Tous les regards sont, en ce moment, tournés vers l’Union économique et monétaire dont beaucoup s'accordent à penser qu'elle est, à la fois, le couronnement du processus d'intégration économique et la première étape concrète de l'Union politique. C'est possible, Mais si certaines conditions sont remplies et donc si, au préalable, quelques malentendus sont levés.

Car, en définitive, chacun le voit bien, comme toujours, derrière les discussions de nature économique, se profilent de grandes options politiques. L’opinion publique n'en a pas été consciente pendant longtemps. Mais aujourd'hui, et en raison des progrès réalisés par l'intégration économique, le politique revient en force. La démocratie et le civisme ne pourront qu'y gagner.

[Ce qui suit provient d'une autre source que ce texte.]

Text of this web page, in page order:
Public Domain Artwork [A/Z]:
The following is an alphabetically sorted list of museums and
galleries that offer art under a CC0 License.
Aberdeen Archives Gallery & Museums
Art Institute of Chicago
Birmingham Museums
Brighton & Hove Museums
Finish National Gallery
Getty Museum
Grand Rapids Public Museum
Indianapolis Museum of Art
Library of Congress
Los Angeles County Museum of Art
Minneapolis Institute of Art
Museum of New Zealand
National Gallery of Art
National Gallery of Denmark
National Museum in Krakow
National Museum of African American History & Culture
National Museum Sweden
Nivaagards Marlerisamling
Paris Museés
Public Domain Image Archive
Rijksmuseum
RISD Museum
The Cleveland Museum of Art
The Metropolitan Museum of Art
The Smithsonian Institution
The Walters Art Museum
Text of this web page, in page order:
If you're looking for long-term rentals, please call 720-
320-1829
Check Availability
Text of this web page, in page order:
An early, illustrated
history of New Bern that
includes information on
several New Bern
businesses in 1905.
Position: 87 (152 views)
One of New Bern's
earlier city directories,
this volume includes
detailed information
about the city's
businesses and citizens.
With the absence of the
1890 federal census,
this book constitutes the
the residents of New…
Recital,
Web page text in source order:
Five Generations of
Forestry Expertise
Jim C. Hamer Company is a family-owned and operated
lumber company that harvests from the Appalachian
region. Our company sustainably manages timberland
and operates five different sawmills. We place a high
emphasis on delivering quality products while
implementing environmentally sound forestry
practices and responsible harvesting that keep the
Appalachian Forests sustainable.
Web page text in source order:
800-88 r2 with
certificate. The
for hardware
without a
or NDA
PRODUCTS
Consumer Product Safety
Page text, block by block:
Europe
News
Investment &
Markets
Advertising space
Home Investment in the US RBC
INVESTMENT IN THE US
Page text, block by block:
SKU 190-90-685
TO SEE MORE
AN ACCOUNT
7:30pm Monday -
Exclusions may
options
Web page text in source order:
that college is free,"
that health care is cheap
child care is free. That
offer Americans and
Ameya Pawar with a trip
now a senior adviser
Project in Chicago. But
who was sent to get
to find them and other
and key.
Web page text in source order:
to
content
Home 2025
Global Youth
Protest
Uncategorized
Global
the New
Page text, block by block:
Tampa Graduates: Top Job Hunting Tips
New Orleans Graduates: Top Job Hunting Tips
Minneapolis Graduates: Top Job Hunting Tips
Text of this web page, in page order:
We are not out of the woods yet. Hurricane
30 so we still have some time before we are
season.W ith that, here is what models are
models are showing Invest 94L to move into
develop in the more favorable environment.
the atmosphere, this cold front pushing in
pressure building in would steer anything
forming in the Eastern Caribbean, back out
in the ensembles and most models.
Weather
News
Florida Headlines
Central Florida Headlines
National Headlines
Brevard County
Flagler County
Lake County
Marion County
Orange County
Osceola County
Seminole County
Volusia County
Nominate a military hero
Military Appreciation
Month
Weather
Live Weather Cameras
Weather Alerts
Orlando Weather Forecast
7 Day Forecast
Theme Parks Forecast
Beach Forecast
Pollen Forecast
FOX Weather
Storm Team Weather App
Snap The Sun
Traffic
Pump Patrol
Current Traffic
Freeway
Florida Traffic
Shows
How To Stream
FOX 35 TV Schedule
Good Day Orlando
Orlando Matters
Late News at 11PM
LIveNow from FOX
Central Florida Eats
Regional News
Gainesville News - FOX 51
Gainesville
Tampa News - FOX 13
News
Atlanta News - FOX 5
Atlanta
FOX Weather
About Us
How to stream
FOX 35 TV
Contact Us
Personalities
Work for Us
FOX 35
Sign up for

L’UEM ou le couronnement de l’intégration économique

Les sceptiques ont, tout au long de celle aventure européenne, prédit régulièrement sa fin. Dans les années soixante, alors que s'exaspéraient les oppositions entre les partisans d'une organisation intergouvernementale et les avocats du fédéralisme. Dans les années soixante-dix, avec les bouleversements apportés par l'inconvertibilité en or du dollar et la hausse du prix du pétrole. Au début des années quatre-vingt, alors que la Communauté était à nouveau paralysée par ses oppositions internes. Après l’effondrement du communisme, puisque disparaissait l'une des fortes motivations de l’unité des Européens : assurer leur sécurité et résister à l’expansionnisme soviétique.

La construction européenne ne peut, dans son histoire, être assimilée à un long fleuve tranquille. Elle a connu des crises, des périodes de doute. Nous sommes encore dans l’une d’entre-elles, aggravée par la médiocrité de la situation économique et l’ampleur inquiétante du chômage.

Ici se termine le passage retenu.